PROBLEM REQUIREMENTS:
When you reproduce these records, keep every word exactly and drop the images.

---- MATERIAL PROVIDED

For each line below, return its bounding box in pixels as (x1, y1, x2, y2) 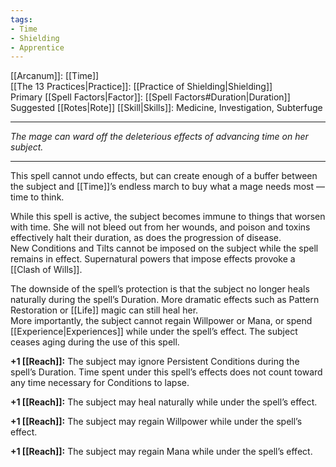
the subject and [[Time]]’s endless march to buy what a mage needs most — (10, 181, 325, 193)
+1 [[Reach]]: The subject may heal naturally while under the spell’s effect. (10, 396, 318, 408)
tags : (10, 14, 33, 25)
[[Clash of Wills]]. (10, 264, 83, 276)
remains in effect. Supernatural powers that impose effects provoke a (10, 253, 296, 265)
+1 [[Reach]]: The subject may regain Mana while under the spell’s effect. (10, 446, 313, 458)
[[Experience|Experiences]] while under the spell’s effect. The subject (10, 326, 298, 338)
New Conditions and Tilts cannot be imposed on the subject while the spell (10, 242, 319, 255)
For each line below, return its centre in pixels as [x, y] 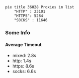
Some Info [18, 32]
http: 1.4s [22, 61]
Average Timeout [23, 44]
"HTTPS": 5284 [29, 16]
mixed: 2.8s [24, 56]
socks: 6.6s [24, 72]
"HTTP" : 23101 [30, 11]
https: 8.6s [23, 66]
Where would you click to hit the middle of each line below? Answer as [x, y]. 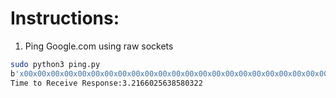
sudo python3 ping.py [55, 64]
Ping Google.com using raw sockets [99, 46]
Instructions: [65, 18]
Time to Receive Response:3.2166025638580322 [106, 83]
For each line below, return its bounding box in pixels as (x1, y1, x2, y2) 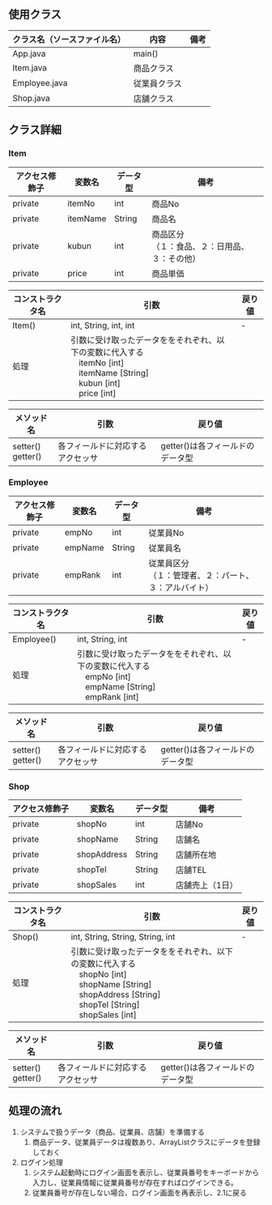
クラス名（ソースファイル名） (12, 33, 125, 45)
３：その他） (151, 253, 201, 264)
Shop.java (12, 92, 50, 104)
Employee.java (12, 77, 68, 88)
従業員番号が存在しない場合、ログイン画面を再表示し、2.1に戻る (32, 1187, 247, 1197)
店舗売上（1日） (175, 879, 238, 891)
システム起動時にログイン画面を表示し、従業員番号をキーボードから (32, 1167, 260, 1177)
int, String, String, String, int (70, 931, 176, 943)

--------

RESPONSE FOR THIS EXERCISE:
For each line below, return its bounding box in pixels as (x1, y1, x2, y2) 
the subject and [[Time]]’s endless march to buy what a mage needs most — (10, 181, 325, 193)
+1 [[Reach]]: The subject may heal naturally while under the spell’s effect. (10, 396, 318, 408)
tags : (10, 14, 33, 25)
[[Clash of Wills]]. (10, 264, 83, 276)
remains in effect. Supernatural powers that impose effects provoke a (10, 253, 296, 265)
+1 [[Reach]]: The subject may regain Mana while under the spell’s effect. (10, 446, 313, 458)
[[Experience|Experiences]] while under the spell’s effect. The subject (10, 326, 298, 338)
New Conditions and Tilts cannot be imposed on the subject while the spell (10, 242, 319, 255)
For each line below, return its centre in pixels as [x, y] 
Some Info [18, 32]
http: 1.4s [22, 61]
Average Timeout [23, 44]
"HTTPS": 5284 [29, 16]
mixed: 2.8s [24, 56]
socks: 6.6s [24, 72]
"HTTP" : 23101 [30, 11]
https: 8.6s [23, 66]
Where would you click to hit the middle of each line below? Answer as [x, y]. 
sudo python3 ping.py [55, 64]
Ping Google.com using raw sockets [99, 46]
Instructions: [65, 18]
Time to Receive Response:3.2166025638580322 [106, 83]
For each line below, return its bounding box in pixels as (x1, y1, x2, y2) 
クラス名（ソースファイル名） (12, 33, 125, 45)
３：その他） (151, 253, 201, 264)
Shop.java (12, 92, 50, 104)
Employee.java (12, 77, 68, 88)
従業員番号が存在しない場合、ログイン画面を再表示し、2.1に戻る (32, 1187, 247, 1197)
店舗売上（1日） (175, 879, 238, 891)
システム起動時にログイン画面を表示し、従業員番号をキーボードから (32, 1167, 260, 1177)
int, String, String, String, int (70, 931, 176, 943)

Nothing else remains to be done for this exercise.